Interestingly, we observed that over half of the trials were open-label which may influence physician’s clinical safety assessment on a patient and patient`s reporting of AEs based on their expectations since they know the treatment assigned. Appropriate reporting of the AEs would be guided by DSMBs right from early stages of the trial. However, availability of DSMBs in over three-quarters of the trials did not translate to improved reporting and analysis. Therefore, it is important for DSMB member to understand improved analysis approaches for AEs since they influence on how safety data is analysed and reported.
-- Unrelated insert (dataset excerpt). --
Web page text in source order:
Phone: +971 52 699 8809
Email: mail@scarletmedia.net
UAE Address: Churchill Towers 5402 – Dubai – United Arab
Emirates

This review agrees with other similar publications focusing on drug safety assessment in clinical trials that have noted the need for further improvement in the statistical analysis of the safety data (8, 33). This review concurs with a recent review that has noted that inappropriate handling of multiple test is prevalent, although their review focussed on four high impact journals, AE in general and a short time of review period (34). Issues raised in this review include time-dependence of AEs, informative censoring due to discontinuation of treatment because of AEs, safety graphs, and repeated occurrence of AEs and multivariate longitudinal structure of laboratory data that yields complex correlation. This is an ongoing work whereby further analysis will be explored to address the identified statistical issues above.
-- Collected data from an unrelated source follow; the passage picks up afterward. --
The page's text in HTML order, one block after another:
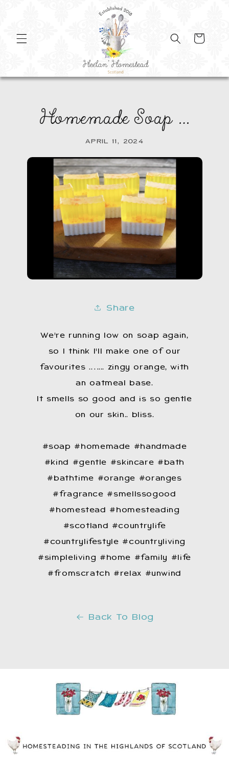
Cart
Homemade Soap …
APRIL 11, 2024
Share
We're running low on soap again,
so I think I'Il make one of our
favourites .…... zingy orange, with
an oatmeal base.
It smells so good and is so gentle
on our skin.. bliss.
#soap #homemade #handmade
#kind #gentle #skincare #bath
#bathtime #orange #oranges
#fragrance #smellssogood
#homestead #homesteading
#scotland #countrylife
#countrylifestyle #countryliving
#simpleliving #home #family #life
#fromscratch #relax #unwind
Back To Blog

The application of the systematic review protocol in gathering the current practice in our context is more reliable since it exhaustively identified the published antimalarial drug clinical trials in pregnancy for studied period. However, our review covered only the last decade of publications and may have missed studies published in other languages or that did not appear in our search. Because the trials reported in the publications spanned for a decade, it was difficult to assess temporal trends. This review represents the most comprehensive review of safety data analysis practice for this important indication.